= Leaving the nest =

Moving out of parents' home

Leaving the nest is an idiom for the act of moving out of the housing provided by one's parents or guardians, often considered as part of the transition from adolescence to adulthood. The phrase is based on the idea that a bird leaves its nest after it has fledged or has become developed enough to be independent.

Leaving the nest can be categorized into three conceptual groups:

- Family dependence – lives dependently with own or spouse's parents, or with relative(s) other than a parent
- Non-family living – lives away from parents, either alone or with non-relatives
- Family independence – lives away from parents with persons whom they have established new adult family or quasi-family roles

The age at which young people move out of their previous accommodation has been rising since the turn of the 21st century. Even so, there are differences of opinion on when, where, and who should be leaving the nest. In certain cultures, more so in Eastern societies, it is not socially acceptable for women to leave the home, if not for marriage.

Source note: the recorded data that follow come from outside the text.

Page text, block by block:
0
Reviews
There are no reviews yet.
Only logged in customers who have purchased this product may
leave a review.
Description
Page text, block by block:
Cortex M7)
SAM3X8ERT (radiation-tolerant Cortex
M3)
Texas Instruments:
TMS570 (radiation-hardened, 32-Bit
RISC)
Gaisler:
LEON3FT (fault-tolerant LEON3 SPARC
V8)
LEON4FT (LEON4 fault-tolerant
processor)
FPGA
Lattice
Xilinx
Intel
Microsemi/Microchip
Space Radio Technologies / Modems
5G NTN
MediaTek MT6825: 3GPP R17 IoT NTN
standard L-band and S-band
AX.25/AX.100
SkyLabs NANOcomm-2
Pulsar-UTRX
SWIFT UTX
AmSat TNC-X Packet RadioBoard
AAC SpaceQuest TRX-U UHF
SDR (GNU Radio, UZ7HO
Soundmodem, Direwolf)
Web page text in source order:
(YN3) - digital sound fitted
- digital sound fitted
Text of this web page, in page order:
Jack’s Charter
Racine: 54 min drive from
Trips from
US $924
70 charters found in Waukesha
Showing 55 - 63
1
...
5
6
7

== Reasons for leaving the nest ==
In a 1987 survey, young people identified their reasons for leaving the nest, which seemed to be of either social or financial nature. The top reasons included marriage, co-habitation, education, independence, inter-family conflict, and employment. The study also shows that gender and region have an influence on young people leaving the nest. People who still resided at home were also surveyed on their reasoning for not leaving the nest. The top reasons identified were; prefer to live with parents, lack of money, age (too young), are planning on leaving soon, and to help parents.

== Effects of leaving the nest ==
Leaving the nest can have several different outcomes depending on the situation. For many, leaving the nest is a chance to experience new things and meet new people; either good or bad. It is also the first time a young person may experience having responsibilities or practice adulting. It is shown that leaving the nest can be attributed to the decrease in the amount of marriages. Some cases of leaving the nest may result in failure to launch, in which the young person faces difficulties or does not have the necessary resources to succeed upon leaving.

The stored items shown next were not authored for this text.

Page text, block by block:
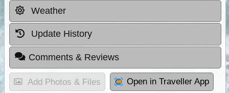
Weather
Update History
Comments & Reviews
Add Photos & Files Open in Traveller App
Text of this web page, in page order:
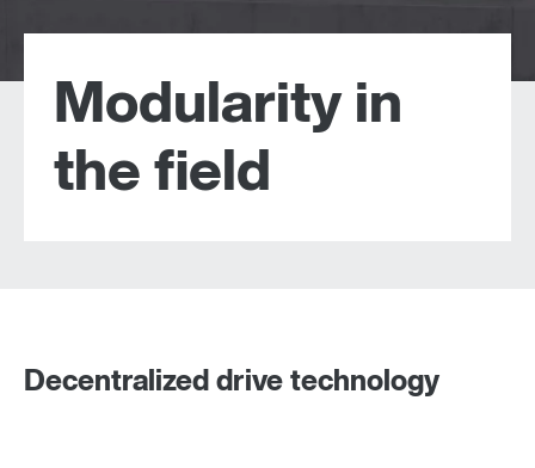
Modularity in
the field
Decentralized drive technology
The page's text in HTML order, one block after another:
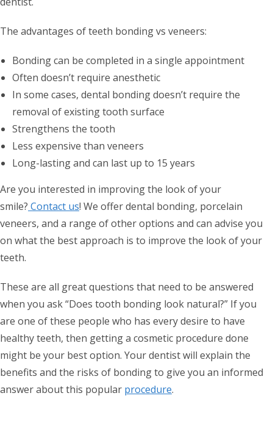
The advantages of teeth bonding vs veneers:
Bonding can be completed in a single appointment
Often doesn’t require anesthetic
In some cases, dental bonding doesn’t require the
removal of existing tooth surface
Strengthens the tooth
Less expensive than veneers
Long-lasting and can last up to 15 years
Are you interested in improving the look of your
smile? Contact us! We offer dental bonding, porcelain
veneers, and a range of other options and can advise you
on what the best approach is to improve the look of your
teeth.
These are all great questions that need to be answered
when you ask “Does tooth bonding look natural?” If you
are one of these people who has every desire to have
healthy teeth, then getting a cosmetic procedure done
might be your best option. Your dentist will explain the
benefits and the risks of bonding to give you an informed
answer about this popular procedure.
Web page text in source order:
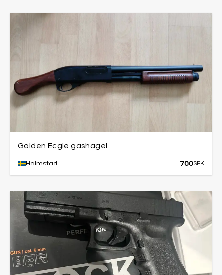
Golden Eagle gashagel
Halmstad 700SEK
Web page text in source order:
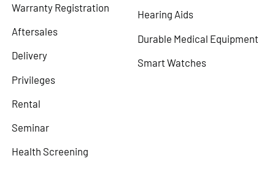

== "On time" nest leavers vs late nest leavers ==
There is research done on the differences in the lives of people who leave the nest early on, compared to those who leave later. "On time" nest leavers tend to be more securely attached, as well as have higher autonomy. As for those who left the nest later on, they tend to show more insecure attachment styles and have lower rates of involvement in romantic relationships. Some researchers have suggested that a delay in leaving the nest may result in a decrease in sexual activity. The time at which a young person leaves also affects the relationship between the parent and child. Late nest leavers are more likely to maintain higher levels of interaction between family members compared to on time nest leavers.